O ICNF intervém na gestão da Conservação da Natureza e da Biodiversidade através de ações de conservação ativa e de ações de suporte.
As ações de conservação ativa implicam o maneio direto de indivíduos ou populações, de habitats ou, ainda, de ecossistemas.

As ações de suporte para a gestão dividem-se em intervenções nas áreas de regulamentação, ordenamento, avaliação de incidências ambientais, monitorização de espécies e de habitats, fiscalização e também ações de comunicação e acompanhamento.

Regulamento (UE) n.o 1293/2013, de 11 de dezembro de 2013 (JOUE L 347, de 20-12-2013) - Parlamento Europeu e Conselho - Estabelece um Programa para o Ambiente e a Ação Climática (Programa LIFE) e revoga o Regulamento (CE) n.o 614/2007 - inclui menções a: conservação da natureza; biodiversidade; gestão da Rede Natura 2000; assuntos silvícolas e florestais; sistemas de monitorização e informação sobre as florestas e de prevenção de incêndios florestais; sumidouros de carbono naturais; produtos biocidas.

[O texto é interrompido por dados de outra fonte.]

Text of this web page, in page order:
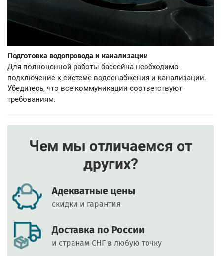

Lei n.º 19/2014. D.R. n.º 73, Série I de 2014-04-14 - Assembleia da República - Define as bases da política de ambiente - salienta-se, do artigo 10.º (Componentes ambientais naturais), o seguinte trecho: “A política de ambiente tem por objeto … designadamente nos seguintes termos: … d) A conservação da natureza e da biodiversidade como dimensão fundamental do desenvolvimento sustentável impõe a adoção das medidas necessárias para travar a perda da biodiversidade, através da preservação dos habitats naturais e da fauna e da flora no conjunto do território nacional, a proteção de zonas vulneráveis, bem como através da rede fundamental de áreas protegidas, de importância estratégica neste domínio”.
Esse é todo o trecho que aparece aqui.